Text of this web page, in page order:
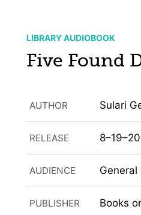
LIBRARY AUDIOBOOK
Five Found
AUTHOR Sulari
RELEASE
AUDIENCE
PUBLISHER Books
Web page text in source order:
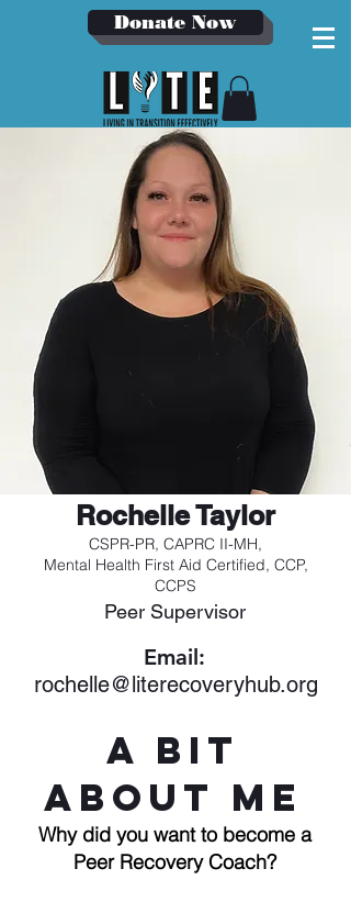
Donate Now
Rochelle Taylor
CSPR-PR, CAPRC II-MH,
Mental Health First Aid Certified, CCP,
CCPS
Peer Supervisor
Email:
rochelle@literecoveryhub.org
A Bit
About Me
Why did you want to become a
Peer Recovery Coach?
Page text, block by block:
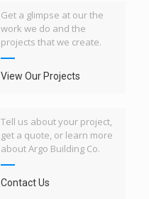
Get a glimpse at our the
work we do and the
projects that we create.
View Our Projects
Tell us about your project,
get a quote, or learn more
about Argo Building Co.
Contact Us
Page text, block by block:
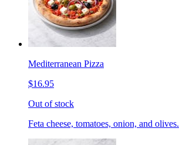
Mediterranean Pizza
$16.95
Out of stock
Feta cheese, tomatoes, onion, and olives.

------------------------------

■ **Problem to work on**
Set down every entry above exactly as written. Leave out all pictures.

■ **Answer box**
Text of this web page, in page order:
LIBRARY AUDIOBOOK
Five Found
AUTHOR Sulari
RELEASE
AUDIENCE
PUBLISHER Books
Web page text in source order:
Donate Now
Rochelle Taylor
CSPR-PR, CAPRC II-MH,
Mental Health First Aid Certified, CCP,
CCPS
Peer Supervisor
Email:
rochelle@literecoveryhub.org
A Bit
About Me
Why did you want to become a
Peer Recovery Coach?
Page text, block by block:
Get a glimpse at our the
work we do and the
projects that we create.
View Our Projects
Tell us about your project,
get a quote, or learn more
about Argo Building Co.
Contact Us
Page text, block by block:
Mediterranean Pizza
$16.95
Out of stock
Feta cheese, tomatoes, onion, and olives.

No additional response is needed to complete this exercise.